[Opening RECORDS TO PROCESS section]

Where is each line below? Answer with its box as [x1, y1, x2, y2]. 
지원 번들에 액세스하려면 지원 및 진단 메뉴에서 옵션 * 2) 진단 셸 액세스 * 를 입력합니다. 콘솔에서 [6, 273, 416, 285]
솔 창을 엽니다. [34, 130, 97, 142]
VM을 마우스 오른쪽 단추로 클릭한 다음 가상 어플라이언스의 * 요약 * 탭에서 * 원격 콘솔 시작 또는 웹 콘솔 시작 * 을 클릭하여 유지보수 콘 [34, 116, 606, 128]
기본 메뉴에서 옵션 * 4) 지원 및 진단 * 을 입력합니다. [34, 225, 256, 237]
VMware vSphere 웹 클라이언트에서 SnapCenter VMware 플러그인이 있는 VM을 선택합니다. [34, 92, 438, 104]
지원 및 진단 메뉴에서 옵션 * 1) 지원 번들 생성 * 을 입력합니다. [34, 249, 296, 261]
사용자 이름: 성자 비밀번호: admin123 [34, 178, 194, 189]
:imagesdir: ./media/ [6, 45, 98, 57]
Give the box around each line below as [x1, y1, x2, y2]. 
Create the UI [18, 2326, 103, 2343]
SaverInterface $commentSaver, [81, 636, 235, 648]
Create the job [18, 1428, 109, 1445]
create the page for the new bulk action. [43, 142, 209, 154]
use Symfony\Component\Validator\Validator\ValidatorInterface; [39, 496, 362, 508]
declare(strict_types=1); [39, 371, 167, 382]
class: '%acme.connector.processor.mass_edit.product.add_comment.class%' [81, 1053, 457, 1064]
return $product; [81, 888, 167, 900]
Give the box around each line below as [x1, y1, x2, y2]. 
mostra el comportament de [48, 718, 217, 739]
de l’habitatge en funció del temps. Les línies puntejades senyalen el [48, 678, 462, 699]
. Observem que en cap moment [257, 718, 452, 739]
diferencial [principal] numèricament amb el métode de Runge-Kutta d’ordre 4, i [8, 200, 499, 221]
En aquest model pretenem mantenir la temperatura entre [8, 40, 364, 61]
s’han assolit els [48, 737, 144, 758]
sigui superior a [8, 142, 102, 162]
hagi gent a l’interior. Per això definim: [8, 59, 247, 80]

[Closing RECORDS TO PROCESS section]
[Opening RECORDS TO PROCESS section]

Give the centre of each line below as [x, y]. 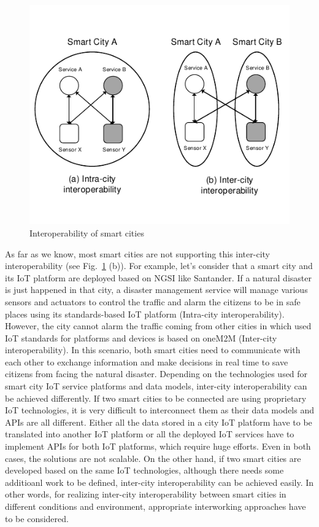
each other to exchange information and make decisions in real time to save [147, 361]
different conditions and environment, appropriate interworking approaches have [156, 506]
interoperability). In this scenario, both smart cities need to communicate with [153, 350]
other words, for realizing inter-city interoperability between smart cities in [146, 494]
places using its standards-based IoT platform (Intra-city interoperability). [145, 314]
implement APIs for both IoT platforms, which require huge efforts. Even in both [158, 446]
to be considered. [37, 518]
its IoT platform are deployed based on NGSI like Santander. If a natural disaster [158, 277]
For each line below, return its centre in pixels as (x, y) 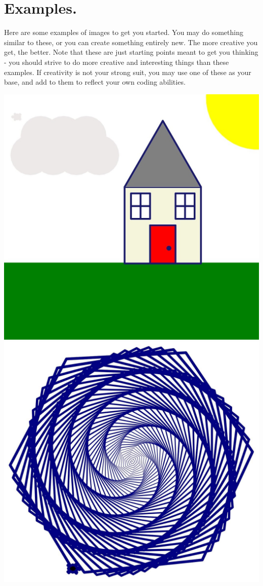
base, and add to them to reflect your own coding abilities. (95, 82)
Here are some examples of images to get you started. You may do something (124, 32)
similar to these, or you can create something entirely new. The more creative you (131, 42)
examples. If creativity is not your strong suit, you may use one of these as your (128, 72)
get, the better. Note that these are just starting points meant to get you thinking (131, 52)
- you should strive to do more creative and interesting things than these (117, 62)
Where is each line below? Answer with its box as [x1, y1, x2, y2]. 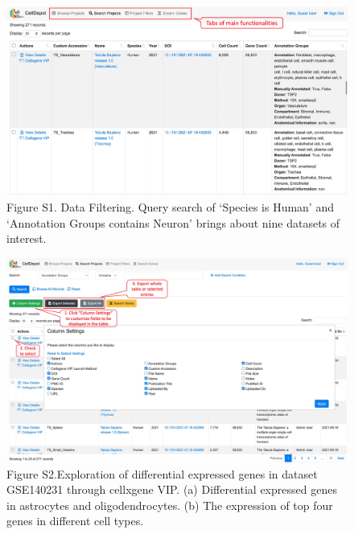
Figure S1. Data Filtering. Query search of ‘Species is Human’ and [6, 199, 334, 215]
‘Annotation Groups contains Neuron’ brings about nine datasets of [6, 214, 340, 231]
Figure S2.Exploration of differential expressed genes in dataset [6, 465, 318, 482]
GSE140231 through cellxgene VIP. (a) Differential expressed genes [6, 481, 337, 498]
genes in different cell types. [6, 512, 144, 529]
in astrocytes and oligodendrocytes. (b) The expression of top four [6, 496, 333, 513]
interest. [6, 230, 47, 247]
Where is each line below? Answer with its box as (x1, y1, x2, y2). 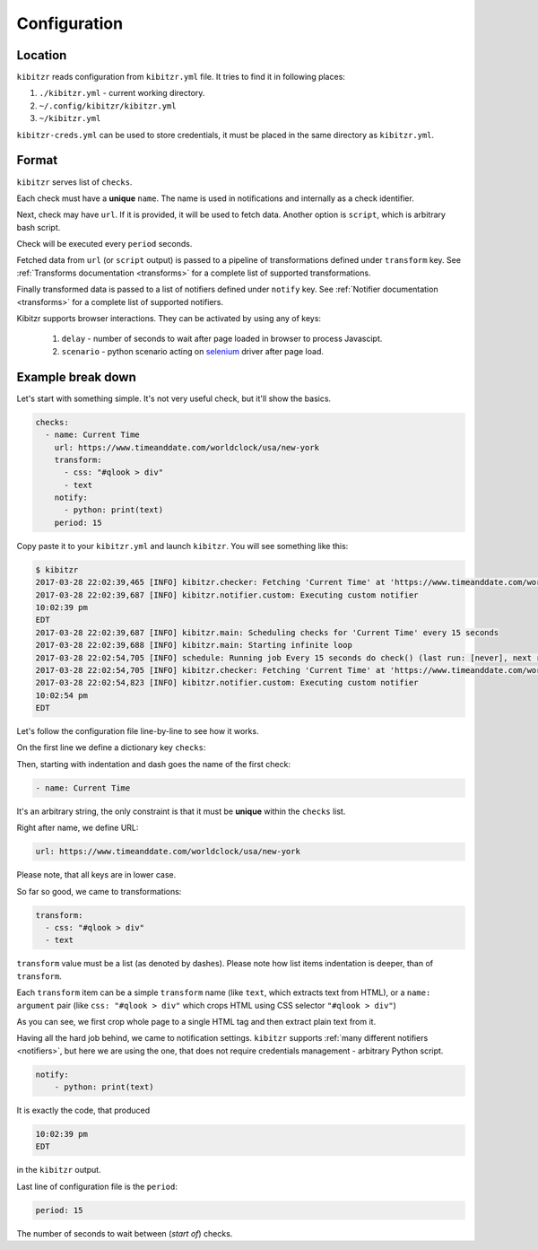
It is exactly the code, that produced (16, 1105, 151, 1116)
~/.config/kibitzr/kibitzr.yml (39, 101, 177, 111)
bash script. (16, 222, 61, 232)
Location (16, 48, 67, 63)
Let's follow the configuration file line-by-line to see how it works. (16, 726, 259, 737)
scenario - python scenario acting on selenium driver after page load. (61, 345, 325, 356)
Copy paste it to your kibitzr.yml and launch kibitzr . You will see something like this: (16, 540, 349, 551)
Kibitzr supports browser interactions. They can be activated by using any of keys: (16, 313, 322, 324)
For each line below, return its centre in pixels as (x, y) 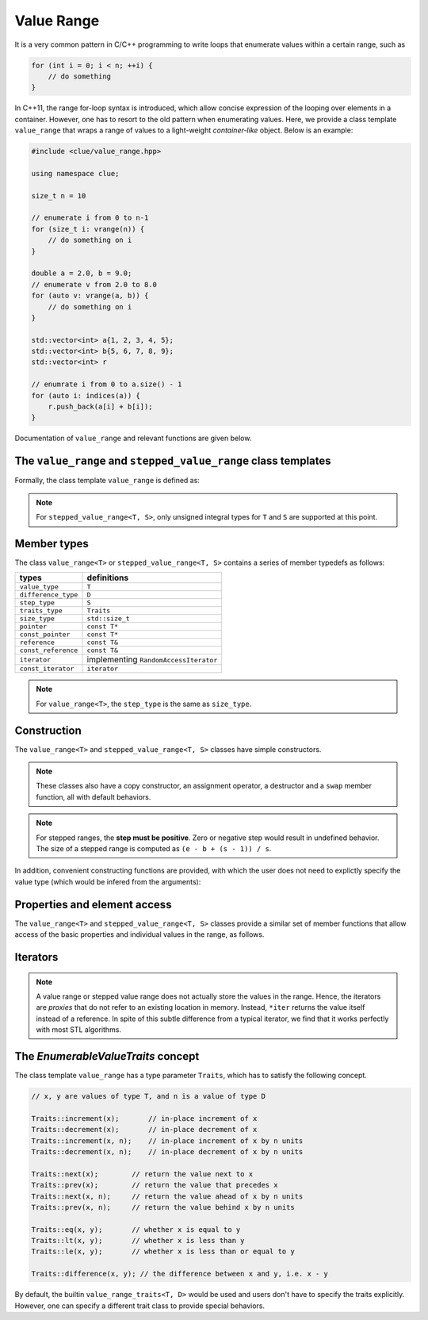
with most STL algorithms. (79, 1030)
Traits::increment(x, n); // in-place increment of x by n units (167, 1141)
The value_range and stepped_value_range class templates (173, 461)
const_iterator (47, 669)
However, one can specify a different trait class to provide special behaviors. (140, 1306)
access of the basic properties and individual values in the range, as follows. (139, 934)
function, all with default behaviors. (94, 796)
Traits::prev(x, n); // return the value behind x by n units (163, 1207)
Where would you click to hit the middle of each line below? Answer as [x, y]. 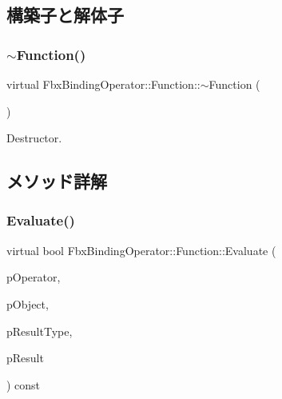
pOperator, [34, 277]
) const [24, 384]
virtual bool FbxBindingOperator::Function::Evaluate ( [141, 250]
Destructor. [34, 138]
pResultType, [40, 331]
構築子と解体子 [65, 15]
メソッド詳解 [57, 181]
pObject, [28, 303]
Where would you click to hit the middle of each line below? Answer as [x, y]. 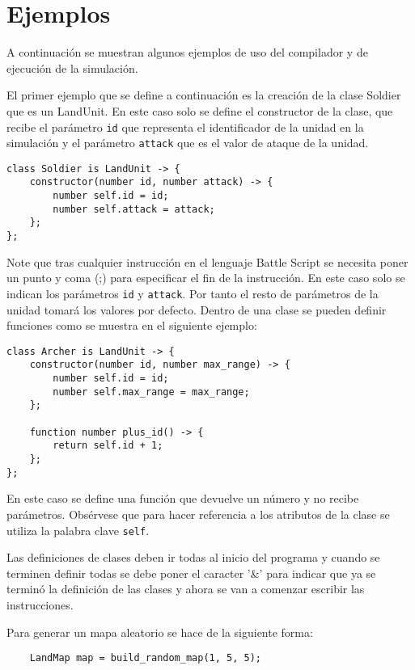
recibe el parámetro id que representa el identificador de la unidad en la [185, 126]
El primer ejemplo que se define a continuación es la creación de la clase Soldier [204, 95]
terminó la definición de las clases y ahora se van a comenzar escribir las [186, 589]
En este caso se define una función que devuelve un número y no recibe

[Closing RECORDS TO PROCESS section]
[Opening RECORDS TO PROCESS section]

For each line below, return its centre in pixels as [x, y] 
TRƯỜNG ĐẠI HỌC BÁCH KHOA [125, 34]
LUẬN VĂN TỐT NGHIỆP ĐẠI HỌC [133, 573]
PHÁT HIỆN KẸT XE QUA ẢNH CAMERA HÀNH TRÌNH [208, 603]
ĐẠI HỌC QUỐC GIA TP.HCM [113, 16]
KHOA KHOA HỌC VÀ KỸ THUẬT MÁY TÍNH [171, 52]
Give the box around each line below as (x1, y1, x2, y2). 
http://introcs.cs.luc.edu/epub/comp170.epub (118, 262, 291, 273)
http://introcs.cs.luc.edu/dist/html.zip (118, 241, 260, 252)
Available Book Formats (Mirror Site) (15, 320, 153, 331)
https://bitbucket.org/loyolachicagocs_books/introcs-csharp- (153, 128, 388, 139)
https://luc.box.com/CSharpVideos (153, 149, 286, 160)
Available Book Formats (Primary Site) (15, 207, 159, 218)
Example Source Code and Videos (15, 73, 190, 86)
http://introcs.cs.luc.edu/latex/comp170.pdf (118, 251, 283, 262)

[Closing RECORDS TO PROCESS section]

REQUIRED ACTION — Of all the entries above, output exactly the lines between the one holding "Available Book Formats (Primary" and the one holding "http://introcs.cs.luc.edu/latex/comp170.pdf (118, 251, 283, 262)", inclusive.

RESPONSE —
Available Book Formats (Primary Site) (15, 207, 159, 218)
Example Source Code and Videos (15, 73, 190, 86)
http://introcs.cs.luc.edu/latex/comp170.pdf (118, 251, 283, 262)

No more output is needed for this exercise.